• **REQUIREMENT**: Leaving out the images, repeat all the lines below exactly.

- - - - -

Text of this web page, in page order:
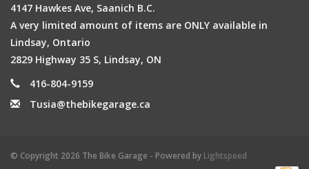
4147 Hawkes Ave, Saanich B.C.
A very limited amount of items are ONLY available in
Lindsay, Ontario
2829 Highway 35 S, Lindsay, ON
416-804-9159
Tusia@thebikegarage.ca
© Copyright 2026 The Bike Garage - Powered by Lightspeed
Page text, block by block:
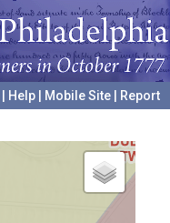
Help Mobile Site
Report
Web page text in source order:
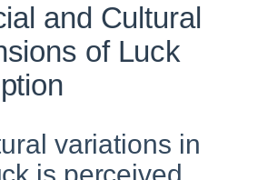
and Cultural
of Luck
variations in
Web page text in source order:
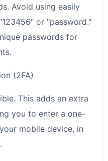
Avoid using easily
or "password."
passwords for
(2FA)
This adds an extra
you to enter a one-
mobile device, in
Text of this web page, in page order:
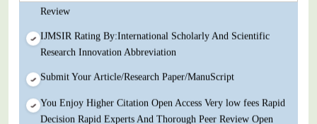
Review
IJMSIR Rating By:International Scholarly And Scientific
Research Innovation Abbreviation
Submit Your Article/Research Paper/ManuScript
You Enjoy Higher Citation Open Access Very low fees Rapid
Decision Rapid Experts And Thorough Peer Review Open
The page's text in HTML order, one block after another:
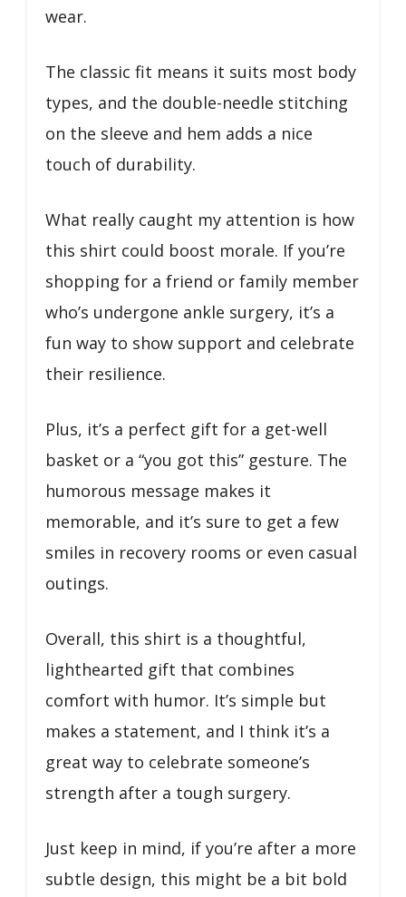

- - - - -

• **RESPONSE FOR THIS EXERCISE**:
Text of this web page, in page order:
4147 Hawkes Ave, Saanich B.C.
A very limited amount of items are ONLY available in
Lindsay, Ontario
2829 Highway 35 S, Lindsay, ON
416-804-9159
Tusia@thebikegarage.ca
© Copyright 2026 The Bike Garage - Powered by Lightspeed
Page text, block by block:
Help Mobile Site
Report
Web page text in source order:
and Cultural
of Luck
variations in
Web page text in source order:
Avoid using easily
or "password."
passwords for
(2FA)
This adds an extra
you to enter a one-
mobile device, in
Text of this web page, in page order:
Review
IJMSIR Rating By:International Scholarly And Scientific
Research Innovation Abbreviation
Submit Your Article/Research Paper/ManuScript
You Enjoy Higher Citation Open Access Very low fees Rapid
Decision Rapid Experts And Thorough Peer Review Open
The page's text in HTML order, one block after another:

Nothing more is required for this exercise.